──────── Records supplied ────────
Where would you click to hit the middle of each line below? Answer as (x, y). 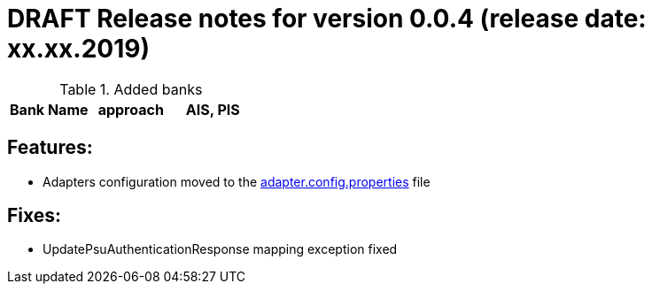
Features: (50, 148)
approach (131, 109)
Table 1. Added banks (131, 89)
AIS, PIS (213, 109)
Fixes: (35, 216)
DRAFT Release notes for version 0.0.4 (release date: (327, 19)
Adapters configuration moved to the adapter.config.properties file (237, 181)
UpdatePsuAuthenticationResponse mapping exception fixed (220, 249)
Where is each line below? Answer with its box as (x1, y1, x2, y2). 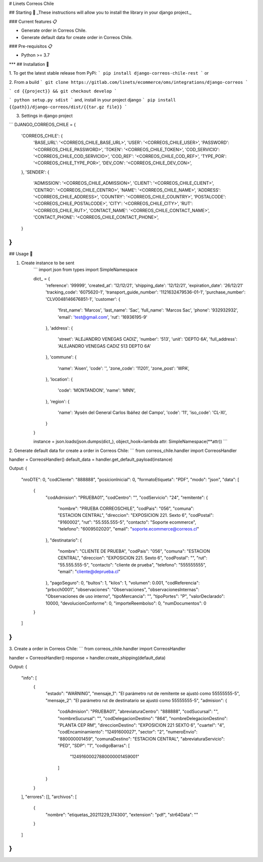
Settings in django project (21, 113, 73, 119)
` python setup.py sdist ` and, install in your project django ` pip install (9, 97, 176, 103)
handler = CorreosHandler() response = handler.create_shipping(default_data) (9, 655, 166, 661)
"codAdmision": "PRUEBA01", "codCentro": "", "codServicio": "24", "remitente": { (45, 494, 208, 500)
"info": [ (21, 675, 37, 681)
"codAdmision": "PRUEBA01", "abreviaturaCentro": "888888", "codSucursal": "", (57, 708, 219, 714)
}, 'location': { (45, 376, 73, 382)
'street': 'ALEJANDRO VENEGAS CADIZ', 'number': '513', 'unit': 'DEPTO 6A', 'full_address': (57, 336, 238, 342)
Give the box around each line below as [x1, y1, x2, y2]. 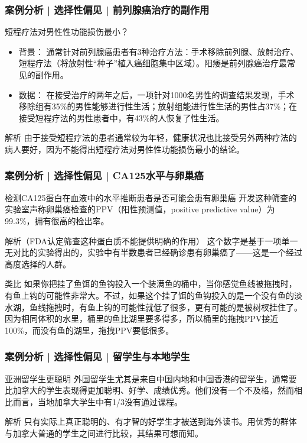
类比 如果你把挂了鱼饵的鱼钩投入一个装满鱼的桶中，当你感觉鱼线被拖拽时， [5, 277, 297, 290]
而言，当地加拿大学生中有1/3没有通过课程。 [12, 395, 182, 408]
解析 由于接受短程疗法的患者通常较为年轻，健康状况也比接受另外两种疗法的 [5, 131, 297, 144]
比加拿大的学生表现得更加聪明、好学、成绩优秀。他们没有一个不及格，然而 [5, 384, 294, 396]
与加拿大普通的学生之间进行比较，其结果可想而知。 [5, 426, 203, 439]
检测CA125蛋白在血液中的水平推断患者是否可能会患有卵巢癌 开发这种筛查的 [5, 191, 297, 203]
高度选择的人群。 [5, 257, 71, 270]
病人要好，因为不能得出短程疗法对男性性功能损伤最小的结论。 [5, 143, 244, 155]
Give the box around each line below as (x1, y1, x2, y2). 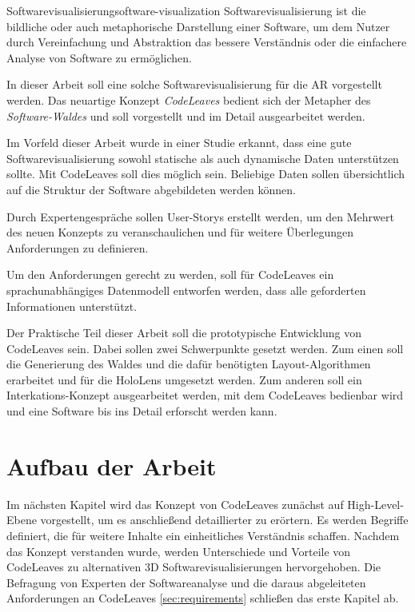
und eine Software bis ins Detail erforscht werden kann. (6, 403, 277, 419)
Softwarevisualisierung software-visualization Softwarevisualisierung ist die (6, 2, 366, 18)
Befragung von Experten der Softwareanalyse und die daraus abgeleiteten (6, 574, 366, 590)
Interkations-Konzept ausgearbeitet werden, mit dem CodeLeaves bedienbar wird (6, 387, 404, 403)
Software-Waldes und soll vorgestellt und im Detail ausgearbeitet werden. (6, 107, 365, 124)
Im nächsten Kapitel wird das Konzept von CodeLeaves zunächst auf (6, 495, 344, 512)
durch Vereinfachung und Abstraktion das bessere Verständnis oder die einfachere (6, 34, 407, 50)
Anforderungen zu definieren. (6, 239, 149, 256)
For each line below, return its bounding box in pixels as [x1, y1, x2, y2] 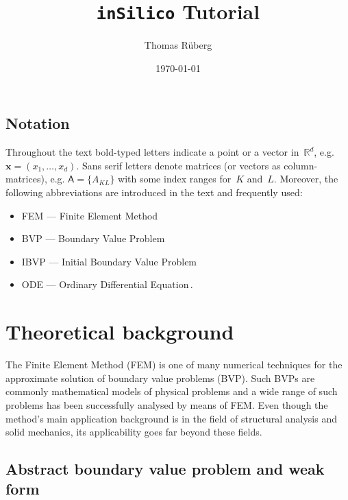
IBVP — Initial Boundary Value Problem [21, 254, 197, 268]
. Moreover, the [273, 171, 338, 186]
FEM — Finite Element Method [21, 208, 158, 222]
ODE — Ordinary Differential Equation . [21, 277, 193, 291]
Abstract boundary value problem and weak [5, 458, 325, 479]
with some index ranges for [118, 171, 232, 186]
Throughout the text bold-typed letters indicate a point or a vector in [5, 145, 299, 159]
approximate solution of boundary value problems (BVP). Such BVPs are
────────
Problem to work on: Search the listing for "codAdmision" and show every line where it occurs.

Answer section:
"codAdmision": "PRUEBA01", "codCentro": "", "codServicio": "24", "remitente": { (45, 494, 208, 500)
"codAdmision": "PRUEBA01", "abreviaturaCentro": "888888", "codSucursal": "", (57, 708, 219, 714)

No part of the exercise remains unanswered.